L'histoire :
Ce qui (…) touche en lisant et regardant les dessins des gitans de Kkrist Mirror c’est qu’à travers la beauté du graphisme, il n’y a rien de faux, ni dans les visages, ni dans les costumes, ni dans les coiffures. Les attitudes des femmes, des enfants, des hommes, souvent tête baissée ou le regard droit dans les yeux (…). La tête baissée c’est souvent le chagrin, le recueillement, les regards droits dans les yeux c’est la méfiance caractéristique du peuple gitan depuis des siècles à forces d’injustices et de persécutions. Rejetés de tout, de partout, les gitans regardent droit dans les yeux pour voir et lire à travers le regard ce que la bouche ne dit pas. Gitans, Tsiganes, Manouches, peuple ensemble et ouvert, sans préjugé, sans racisme, se protège et protège les siens. Ils partagent avec les autres la joie de vivre qu’ils consument sans réserve dans l’amitié, dans les rassemblements autour de la musique et dans les prières, guitares et chants, qu’ils transforment en fête aussi. Le peuple gitan n’a jamais eu peur des vivants, ni des persécuteurs actuels, ni des nazis qui les ont exterminés, ni de la puissance économique, ni des lois qui leur interdisent d’être ce qu’ils sont, de vivre comme ils sont. Le peuple gitan n’a peur que des esprits et de Baro Devel (dieu). La force des gitans de vivre libres n’a jamais disparu depuis neuf siècles qu’on leur lime la peau à coups de lois scélérates. Cette force est dans la foi et dans le fait qu’ils n’ont jamais changé de cap. Le peuple gitan n’a pas de patrie, pas de pays, mais il a ce cap qui le pousse à ne jamais renoncer à sa liberté profonde et à sa spiritualité. A Sainte Sara...
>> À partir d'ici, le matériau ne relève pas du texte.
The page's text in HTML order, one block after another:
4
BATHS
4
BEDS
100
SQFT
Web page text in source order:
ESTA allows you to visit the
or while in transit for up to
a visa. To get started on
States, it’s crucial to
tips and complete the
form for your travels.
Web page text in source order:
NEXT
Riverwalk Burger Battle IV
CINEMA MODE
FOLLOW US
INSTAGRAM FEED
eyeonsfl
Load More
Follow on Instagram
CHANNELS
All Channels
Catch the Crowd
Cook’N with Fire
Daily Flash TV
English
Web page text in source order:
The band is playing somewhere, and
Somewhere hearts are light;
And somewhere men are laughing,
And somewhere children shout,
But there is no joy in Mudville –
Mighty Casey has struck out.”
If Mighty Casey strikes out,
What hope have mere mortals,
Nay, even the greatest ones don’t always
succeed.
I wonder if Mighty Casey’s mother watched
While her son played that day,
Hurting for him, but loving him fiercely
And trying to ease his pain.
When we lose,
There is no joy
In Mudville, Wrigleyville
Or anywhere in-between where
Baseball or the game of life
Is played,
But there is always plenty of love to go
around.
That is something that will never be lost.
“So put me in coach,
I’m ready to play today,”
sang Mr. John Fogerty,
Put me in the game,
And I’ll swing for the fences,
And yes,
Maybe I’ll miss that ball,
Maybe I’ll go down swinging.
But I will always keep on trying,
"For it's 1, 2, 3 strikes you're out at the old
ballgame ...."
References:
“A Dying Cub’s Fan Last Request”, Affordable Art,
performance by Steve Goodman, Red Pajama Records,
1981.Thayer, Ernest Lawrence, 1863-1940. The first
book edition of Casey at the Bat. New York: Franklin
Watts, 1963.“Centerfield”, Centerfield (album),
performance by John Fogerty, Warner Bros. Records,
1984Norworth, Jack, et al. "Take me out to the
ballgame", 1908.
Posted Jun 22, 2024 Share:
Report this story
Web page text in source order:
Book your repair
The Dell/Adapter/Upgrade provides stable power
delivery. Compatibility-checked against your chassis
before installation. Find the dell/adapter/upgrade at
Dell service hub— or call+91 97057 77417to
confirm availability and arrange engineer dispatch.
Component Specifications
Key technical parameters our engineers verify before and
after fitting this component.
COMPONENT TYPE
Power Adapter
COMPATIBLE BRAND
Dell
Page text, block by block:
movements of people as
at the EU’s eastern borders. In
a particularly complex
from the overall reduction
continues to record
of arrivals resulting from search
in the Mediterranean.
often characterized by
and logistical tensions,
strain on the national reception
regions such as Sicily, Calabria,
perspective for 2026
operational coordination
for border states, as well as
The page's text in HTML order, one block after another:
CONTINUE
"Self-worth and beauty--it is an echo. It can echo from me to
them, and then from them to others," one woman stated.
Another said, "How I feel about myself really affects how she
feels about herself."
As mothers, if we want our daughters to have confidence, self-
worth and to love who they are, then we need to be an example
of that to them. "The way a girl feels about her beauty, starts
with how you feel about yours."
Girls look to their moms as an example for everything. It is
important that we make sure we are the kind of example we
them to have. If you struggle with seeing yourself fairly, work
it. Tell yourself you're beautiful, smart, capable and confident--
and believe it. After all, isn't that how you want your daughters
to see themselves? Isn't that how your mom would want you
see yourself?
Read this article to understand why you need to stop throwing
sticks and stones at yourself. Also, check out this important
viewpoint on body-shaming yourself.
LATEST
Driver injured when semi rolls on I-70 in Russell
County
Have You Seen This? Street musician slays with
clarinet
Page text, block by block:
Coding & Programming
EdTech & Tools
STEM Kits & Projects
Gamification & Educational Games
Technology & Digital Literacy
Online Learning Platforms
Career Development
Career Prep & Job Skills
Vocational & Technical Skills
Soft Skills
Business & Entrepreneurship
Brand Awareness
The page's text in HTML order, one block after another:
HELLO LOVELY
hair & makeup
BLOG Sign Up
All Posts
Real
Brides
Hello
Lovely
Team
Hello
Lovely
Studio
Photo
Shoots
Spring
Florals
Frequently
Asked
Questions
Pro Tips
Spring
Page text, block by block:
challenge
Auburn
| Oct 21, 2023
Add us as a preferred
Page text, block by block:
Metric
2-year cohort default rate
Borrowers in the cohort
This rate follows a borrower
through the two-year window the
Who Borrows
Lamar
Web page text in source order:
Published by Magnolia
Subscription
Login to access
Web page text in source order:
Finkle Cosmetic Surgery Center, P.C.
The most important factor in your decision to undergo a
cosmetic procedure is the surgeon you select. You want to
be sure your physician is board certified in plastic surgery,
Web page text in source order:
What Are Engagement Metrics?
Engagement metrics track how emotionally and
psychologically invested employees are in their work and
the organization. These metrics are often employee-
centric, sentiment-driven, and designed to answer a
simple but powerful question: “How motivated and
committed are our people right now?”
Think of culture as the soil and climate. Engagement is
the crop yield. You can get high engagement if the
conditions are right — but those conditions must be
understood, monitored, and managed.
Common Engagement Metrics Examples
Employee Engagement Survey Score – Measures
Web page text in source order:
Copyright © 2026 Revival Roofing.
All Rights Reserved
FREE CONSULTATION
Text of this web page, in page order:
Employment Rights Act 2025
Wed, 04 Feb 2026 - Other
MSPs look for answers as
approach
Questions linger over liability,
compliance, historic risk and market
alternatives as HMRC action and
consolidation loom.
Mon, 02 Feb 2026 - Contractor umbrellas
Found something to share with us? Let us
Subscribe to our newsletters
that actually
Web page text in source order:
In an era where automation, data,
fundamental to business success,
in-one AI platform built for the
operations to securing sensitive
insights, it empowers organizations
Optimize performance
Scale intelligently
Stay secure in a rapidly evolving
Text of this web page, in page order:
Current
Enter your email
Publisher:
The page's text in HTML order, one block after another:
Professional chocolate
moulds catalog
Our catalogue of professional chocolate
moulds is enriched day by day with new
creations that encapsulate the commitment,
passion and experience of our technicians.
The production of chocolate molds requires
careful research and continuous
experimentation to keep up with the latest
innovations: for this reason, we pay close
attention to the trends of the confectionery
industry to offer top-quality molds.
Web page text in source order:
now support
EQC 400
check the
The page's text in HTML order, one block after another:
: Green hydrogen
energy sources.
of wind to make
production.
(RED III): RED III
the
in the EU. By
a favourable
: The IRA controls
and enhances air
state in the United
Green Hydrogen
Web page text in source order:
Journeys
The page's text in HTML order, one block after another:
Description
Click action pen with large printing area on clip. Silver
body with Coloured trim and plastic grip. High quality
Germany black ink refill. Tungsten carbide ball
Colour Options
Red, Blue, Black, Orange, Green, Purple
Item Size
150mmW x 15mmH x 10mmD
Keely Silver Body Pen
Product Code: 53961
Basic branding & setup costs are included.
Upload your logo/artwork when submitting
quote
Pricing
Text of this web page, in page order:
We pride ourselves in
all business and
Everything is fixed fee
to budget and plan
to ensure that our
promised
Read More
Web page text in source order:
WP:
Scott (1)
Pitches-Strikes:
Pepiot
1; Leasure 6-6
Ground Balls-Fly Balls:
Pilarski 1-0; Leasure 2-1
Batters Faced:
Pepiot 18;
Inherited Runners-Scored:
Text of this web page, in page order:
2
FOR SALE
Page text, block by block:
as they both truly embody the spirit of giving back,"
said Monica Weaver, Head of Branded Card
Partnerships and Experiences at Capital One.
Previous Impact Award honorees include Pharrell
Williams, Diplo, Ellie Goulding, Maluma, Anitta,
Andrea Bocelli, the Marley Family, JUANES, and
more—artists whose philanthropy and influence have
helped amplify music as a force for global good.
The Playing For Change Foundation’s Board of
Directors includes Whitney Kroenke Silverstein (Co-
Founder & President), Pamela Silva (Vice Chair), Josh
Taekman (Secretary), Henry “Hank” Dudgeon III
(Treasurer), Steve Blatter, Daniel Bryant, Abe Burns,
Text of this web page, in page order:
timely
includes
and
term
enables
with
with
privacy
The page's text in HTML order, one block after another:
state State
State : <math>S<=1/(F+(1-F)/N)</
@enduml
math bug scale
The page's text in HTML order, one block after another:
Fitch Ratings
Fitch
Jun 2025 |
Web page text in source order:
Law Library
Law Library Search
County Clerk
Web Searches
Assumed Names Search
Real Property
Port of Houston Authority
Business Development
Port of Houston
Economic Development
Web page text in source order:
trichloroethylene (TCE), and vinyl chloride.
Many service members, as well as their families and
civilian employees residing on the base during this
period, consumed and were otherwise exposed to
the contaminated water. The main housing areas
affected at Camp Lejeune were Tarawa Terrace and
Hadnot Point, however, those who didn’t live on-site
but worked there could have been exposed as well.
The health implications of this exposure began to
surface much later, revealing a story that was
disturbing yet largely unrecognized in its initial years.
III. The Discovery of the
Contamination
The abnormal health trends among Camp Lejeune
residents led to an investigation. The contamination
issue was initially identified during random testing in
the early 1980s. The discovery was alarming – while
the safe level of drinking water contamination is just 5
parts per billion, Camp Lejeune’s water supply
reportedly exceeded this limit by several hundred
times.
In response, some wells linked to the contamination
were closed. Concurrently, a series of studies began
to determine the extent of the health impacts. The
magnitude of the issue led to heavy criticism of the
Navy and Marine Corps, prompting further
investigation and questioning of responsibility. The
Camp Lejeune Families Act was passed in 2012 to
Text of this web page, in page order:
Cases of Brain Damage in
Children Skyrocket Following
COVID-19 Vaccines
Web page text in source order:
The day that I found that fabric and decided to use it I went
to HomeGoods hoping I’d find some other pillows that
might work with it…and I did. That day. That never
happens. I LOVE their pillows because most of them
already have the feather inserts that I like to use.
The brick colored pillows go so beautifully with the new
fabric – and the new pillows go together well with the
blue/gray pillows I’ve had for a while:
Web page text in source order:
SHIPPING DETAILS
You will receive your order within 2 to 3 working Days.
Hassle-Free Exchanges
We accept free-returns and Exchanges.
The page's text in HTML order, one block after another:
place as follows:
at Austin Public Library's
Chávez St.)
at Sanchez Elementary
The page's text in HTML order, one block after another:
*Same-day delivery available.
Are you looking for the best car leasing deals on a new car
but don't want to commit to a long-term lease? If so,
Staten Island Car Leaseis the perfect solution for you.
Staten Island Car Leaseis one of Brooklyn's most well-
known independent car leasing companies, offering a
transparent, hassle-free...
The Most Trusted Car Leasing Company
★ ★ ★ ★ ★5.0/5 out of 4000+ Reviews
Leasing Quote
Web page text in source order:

Ce qu'on en pense sur la planète BD :
Poursuivant sur la thématique de son précédent Tsiganes, Kkrist Mirror réédite chez Steinkis ce titre précédemment paru chez Emmanuel Proust (il y 9 ans), plus personnel encore, et exigeant. Préfacé par Tony Gatlif, réalisateur de Exils, bénéficiant d’une édition soignée « de luxe », Gitans n’est en effet pas à proprement parler une bande dessinée – au sens classique du terme en tout cas. L’album n’offre pas vraiment d’intrigue, mais se présente telle une plongée passionnée dans un événement annuel rassemblant chaque année en Camargue la communauté des « gens du voyage ». Venus des quatre coins d’Europe, Manouches (d’Allemagne), Gitans (d’Espagne), Roms (de Roumanie et Russie), Tsiganes, etc. tous composantes du dernier peuple nomade européen, se retrouvent afin de célébrer leurs Saintes (Marie Jacobé, Salomé et Sara). Retour aux sources de leur identité : vérité de Dieu, vérité de Vie. S’étant rendu quatre fois là-bas (1986/87/89/94), Kkrist Mirror en a rapporté de précieux carnets et croquis qui forment aujourd’hui l’album que vous avez (ou aurez !) entre les mains. Le trait est magistral – notamment au regard des traits et expressions des visages et des corps – le choix du N/B s’en trouvant conforté. Textes et images se marient bien et, si l’on est parfois déconcerté par la dimension exaltée du ton adopté, on ne peut qu’être conquis. Ou du moins intéressé. Bousculant les clichés et idées reçues, Gitans s’adressent à tous les curieux et amoureux d’un peuple fier d’un peu plus de mille ans d’Histoire. Un album d’exception.